(Records drawn from a dataset)
· · · ·
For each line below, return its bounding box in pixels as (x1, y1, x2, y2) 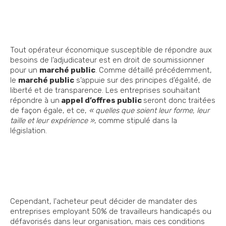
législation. (10, 126, 51, 136)
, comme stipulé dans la (94, 116, 177, 126)
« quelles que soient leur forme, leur (89, 106, 209, 116)
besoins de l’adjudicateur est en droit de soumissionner (10, 55, 204, 65)
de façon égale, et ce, (10, 106, 89, 116)
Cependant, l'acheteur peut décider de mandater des (10, 197, 197, 206)
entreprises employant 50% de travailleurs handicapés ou (10, 207, 211, 216)
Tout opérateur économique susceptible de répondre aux (10, 45, 212, 55)
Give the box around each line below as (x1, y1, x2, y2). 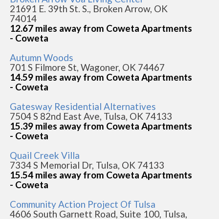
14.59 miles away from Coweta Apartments (10, 71, 192, 83)
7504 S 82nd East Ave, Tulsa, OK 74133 (10, 110, 172, 122)
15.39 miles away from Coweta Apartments (10, 120, 192, 131)
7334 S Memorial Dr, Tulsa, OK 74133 (10, 159, 164, 171)
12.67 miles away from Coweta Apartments (10, 22, 192, 34)
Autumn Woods (10, 52, 73, 63)
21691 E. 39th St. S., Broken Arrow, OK (10, 3, 168, 14)
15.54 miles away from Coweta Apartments (10, 169, 192, 180)
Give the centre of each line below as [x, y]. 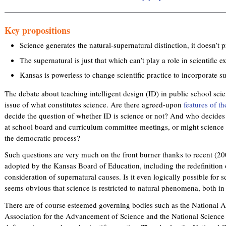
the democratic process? [42, 138]
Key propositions [37, 30]
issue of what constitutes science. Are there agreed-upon [94, 105]
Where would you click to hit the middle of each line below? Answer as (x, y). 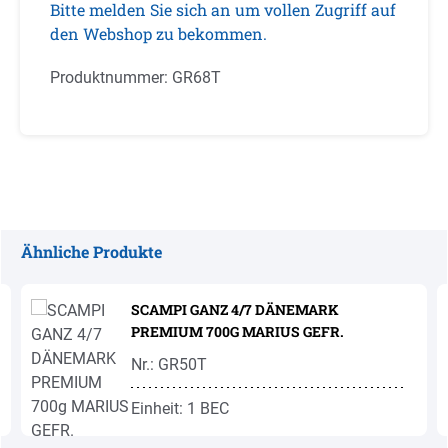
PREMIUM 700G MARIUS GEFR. (237, 331)
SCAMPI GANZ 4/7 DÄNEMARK (235, 309)
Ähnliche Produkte (91, 251)
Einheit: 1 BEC (180, 408)
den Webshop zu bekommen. (158, 33)
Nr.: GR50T (169, 364)
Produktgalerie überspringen (119, 274)
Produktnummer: (111, 77)
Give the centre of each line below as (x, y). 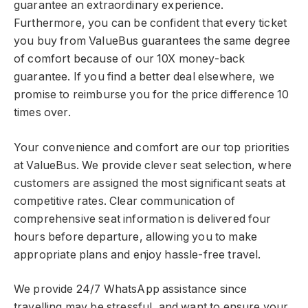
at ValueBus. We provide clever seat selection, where (153, 165)
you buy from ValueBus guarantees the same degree (152, 41)
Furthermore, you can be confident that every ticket (151, 23)
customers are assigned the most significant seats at (150, 183)
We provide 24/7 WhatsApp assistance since (131, 289)
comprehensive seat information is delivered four (143, 219)
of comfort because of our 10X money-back (130, 58)
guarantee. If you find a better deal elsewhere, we (144, 76)
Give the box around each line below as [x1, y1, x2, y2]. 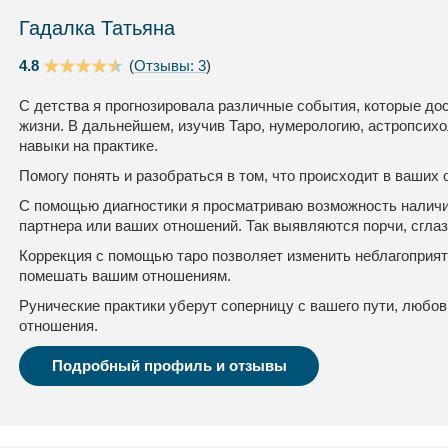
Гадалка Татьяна [19, 17, 175, 39]
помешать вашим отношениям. [19, 267, 231, 284]
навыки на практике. [19, 137, 158, 154]
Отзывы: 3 [134, 57, 206, 74]
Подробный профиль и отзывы [51, 357, 287, 374]
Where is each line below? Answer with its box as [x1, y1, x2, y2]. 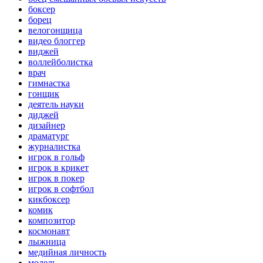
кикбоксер [28, 194, 70, 204]
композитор [28, 215, 75, 225]
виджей [28, 46, 59, 56]
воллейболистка [28, 56, 93, 67]
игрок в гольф [28, 151, 85, 162]
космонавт [28, 225, 70, 236]
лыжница [28, 236, 66, 247]
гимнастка [28, 77, 70, 88]
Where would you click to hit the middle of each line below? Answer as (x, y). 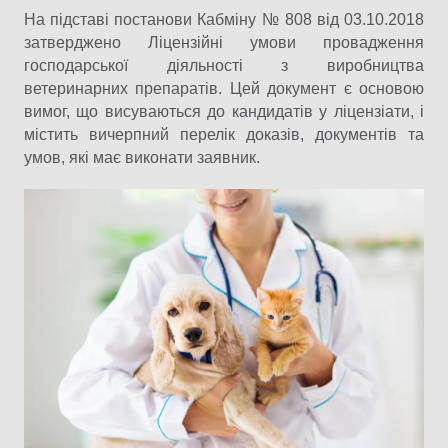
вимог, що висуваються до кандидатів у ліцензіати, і (224, 111)
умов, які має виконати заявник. (142, 157)
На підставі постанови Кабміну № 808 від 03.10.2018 (224, 19)
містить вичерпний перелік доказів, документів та (224, 134)
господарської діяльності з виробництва (224, 65)
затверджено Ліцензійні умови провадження (224, 42)
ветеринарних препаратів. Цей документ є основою (224, 88)
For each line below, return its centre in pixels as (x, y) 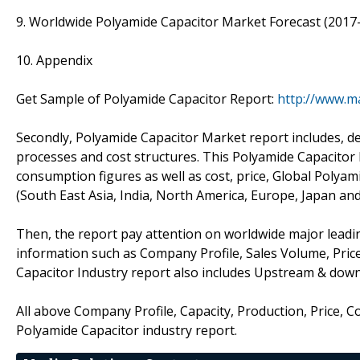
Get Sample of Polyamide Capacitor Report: (147, 98)
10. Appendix (54, 60)
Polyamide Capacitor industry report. (127, 330)
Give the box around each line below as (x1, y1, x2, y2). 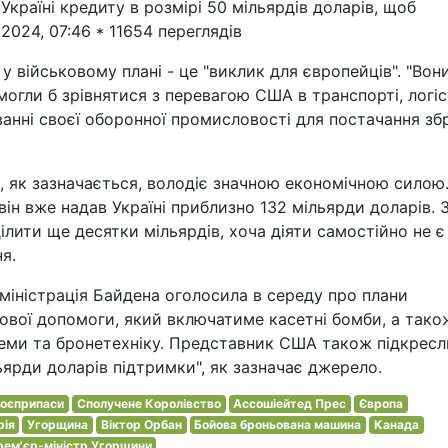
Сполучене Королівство (76, 395, 221, 411)
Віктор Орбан (100, 416, 182, 432)
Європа (358, 395, 403, 411)
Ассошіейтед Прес (233, 395, 347, 411)
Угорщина (27, 416, 89, 432)
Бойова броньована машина (194, 416, 362, 432)
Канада (373, 416, 419, 432)
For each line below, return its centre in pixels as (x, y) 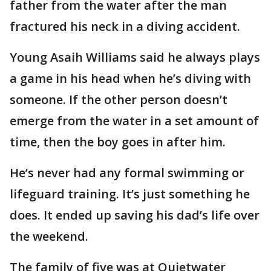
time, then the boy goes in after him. (118, 142)
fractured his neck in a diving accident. (125, 26)
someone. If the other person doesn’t (119, 100)
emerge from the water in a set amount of (134, 121)
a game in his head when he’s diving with (130, 78)
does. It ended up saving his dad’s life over (135, 215)
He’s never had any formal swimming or (127, 173)
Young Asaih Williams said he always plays (135, 57)
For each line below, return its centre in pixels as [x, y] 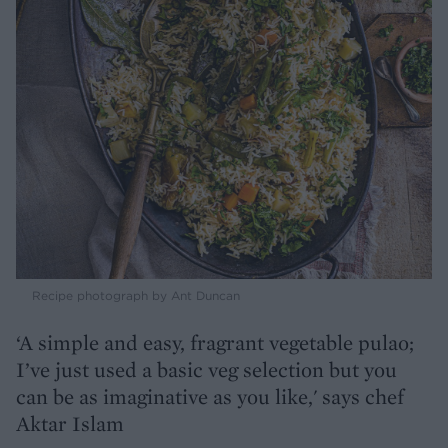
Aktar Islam [70, 424]
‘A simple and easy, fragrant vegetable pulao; [215, 343]
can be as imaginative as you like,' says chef [210, 397]
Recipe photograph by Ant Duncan [136, 296]
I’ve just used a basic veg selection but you [206, 370]
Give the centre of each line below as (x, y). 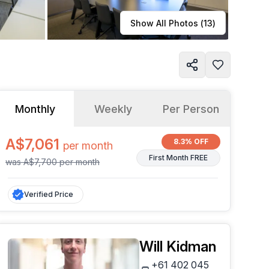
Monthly (35, 109)
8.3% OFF (191, 141)
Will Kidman (177, 246)
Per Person (191, 109)
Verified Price (49, 194)
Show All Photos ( (167, 23)
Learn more (61, 20)
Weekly (113, 109)
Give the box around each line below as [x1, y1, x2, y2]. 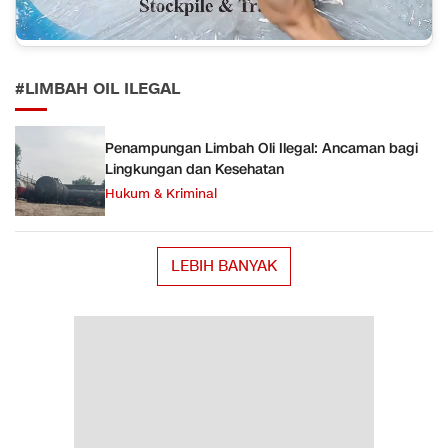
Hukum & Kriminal [105, 185, 217, 204]
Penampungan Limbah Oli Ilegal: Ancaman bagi [105, 139, 418, 159]
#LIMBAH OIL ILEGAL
· · · ·
- [Problem description]: Output each line above exactly as it stands, omitting the pictures.

- [Answer box]:
For each line below, return its bounding box in pixels as (x1, y1, x2, y2) 
législation. (10, 126, 51, 136)
, comme stipulé dans la (94, 116, 177, 126)
« quelles que soient leur forme, leur (89, 106, 209, 116)
besoins de l’adjudicateur est en droit de soumissionner (10, 55, 204, 65)
de façon égale, et ce, (10, 106, 89, 116)
Cependant, l'acheteur peut décider de mandater des (10, 197, 197, 206)
entreprises employant 50% de travailleurs handicapés ou (10, 207, 211, 216)
Tout opérateur économique susceptible de répondre aux (10, 45, 212, 55)
Give the box around each line below as (x1, y1, x2, y2). 
14.59 miles away from Coweta Apartments (10, 71, 192, 83)
7504 S 82nd East Ave, Tulsa, OK 74133 (10, 110, 172, 122)
15.39 miles away from Coweta Apartments (10, 120, 192, 131)
7334 S Memorial Dr, Tulsa, OK 74133 (10, 159, 164, 171)
12.67 miles away from Coweta Apartments (10, 22, 192, 34)
Autumn Woods (10, 52, 73, 63)
21691 E. 39th St. S., Broken Arrow, OK (10, 3, 168, 14)
15.54 miles away from Coweta Apartments (10, 169, 192, 180)
Give the centre of each line below as [x, y]. 
the democratic process? [42, 138]
Key propositions [37, 30]
issue of what constitutes science. Are there agreed-upon [94, 105]
Where would you click to hit the middle of each line below? Answer as (x, y). 
PREMIUM 700G MARIUS GEFR. (237, 331)
SCAMPI GANZ 4/7 DÄNEMARK (235, 309)
Ähnliche Produkte (91, 251)
Einheit: 1 BEC (180, 408)
den Webshop zu bekommen. (158, 33)
Nr.: GR50T (169, 364)
Produktgalerie überspringen (119, 274)
Produktnummer: (111, 77)
Give the centre of each line below as (x, y). 
at ValueBus. We provide clever seat selection, where (153, 165)
you buy from ValueBus guarantees the same degree (152, 41)
Furthermore, you can be confident that every ticket (151, 23)
customers are assigned the most significant seats at (150, 183)
We provide 24/7 WhatsApp assistance since (131, 289)
comprehensive seat information is delivered four (143, 219)
of comfort because of our 10X money-back (130, 58)
guarantee. If you find a better deal elsewhere, we (144, 76)
Give the box around each line below as [x1, y1, x2, y2]. 
Гадалка Татьяна [19, 17, 175, 39]
помешать вашим отношениям. [19, 267, 231, 284]
навыки на практике. [19, 137, 158, 154]
Отзывы: 3 [134, 57, 206, 74]
Подробный профиль и отзывы [51, 357, 287, 374]
Where is each line below? Answer with its box as [x1, y1, x2, y2]. 
кикбоксер [28, 194, 70, 204]
композитор [28, 215, 75, 225]
виджей [28, 46, 59, 56]
воллейболистка [28, 56, 93, 67]
игрок в гольф [28, 151, 85, 162]
космонавт [28, 225, 70, 236]
лыжница [28, 236, 66, 247]
гимнастка [28, 77, 70, 88]
Where would you click to hit the middle of each line below? Answer as (x, y). 
вимог, що висуваються до кандидатів у ліцензіати, і (224, 111)
умов, які має виконати заявник. (142, 157)
На підставі постанови Кабміну № 808 від 03.10.2018 (224, 19)
містить вичерпний перелік доказів, документів та (224, 134)
господарської діяльності з виробництва (224, 65)
затверджено Ліцензійні умови провадження (224, 42)
ветеринарних препаратів. Цей документ є основою (224, 88)
For each line below, return its centre in pixels as (x, y) 
Get Sample of Polyamide Capacitor Report: (147, 98)
10. Appendix (54, 60)
Polyamide Capacitor industry report. (127, 330)
Give the box around each line below as (x1, y1, x2, y2). 
Сполучене Королівство (76, 395, 221, 411)
Віктор Орбан (100, 416, 182, 432)
Європа (358, 395, 403, 411)
Ассошіейтед Прес (233, 395, 347, 411)
Угорщина (27, 416, 89, 432)
Бойова броньована машина (194, 416, 362, 432)
Канада (373, 416, 419, 432)
For each line below, return its centre in pixels as (x, y) 
time, then the boy goes in after him. (118, 142)
fractured his neck in a diving accident. (125, 26)
someone. If the other person doesn’t (119, 100)
emerge from the water in a set amount of (134, 121)
a game in his head when he’s diving with (130, 78)
does. It ended up saving his dad’s life over (135, 215)
He’s never had any formal swimming or (127, 173)
Young Asaih Williams said he always plays (135, 57)
For each line below, return its centre in pixels as [x, y] 
Aktar Islam [70, 424]
‘A simple and easy, fragrant vegetable pulao; [215, 343]
can be as imaginative as you like,' says chef [210, 397]
Recipe photograph by Ant Duncan [136, 296]
I’ve just used a basic veg selection but you [206, 370]
Give the centre of each line below as (x, y). 
Monthly (35, 109)
8.3% OFF (191, 141)
Will Kidman (177, 246)
Per Person (191, 109)
Verified Price (49, 194)
Show All Photos ( (167, 23)
Learn more (61, 20)
Weekly (113, 109)
Give the box around each line below as [x1, y1, x2, y2]. 
Hukum & Kriminal [105, 185, 217, 204]
Penampungan Limbah Oli Ilegal: Ancaman bagi [105, 139, 418, 159]
#LIMBAH OIL ILEGAL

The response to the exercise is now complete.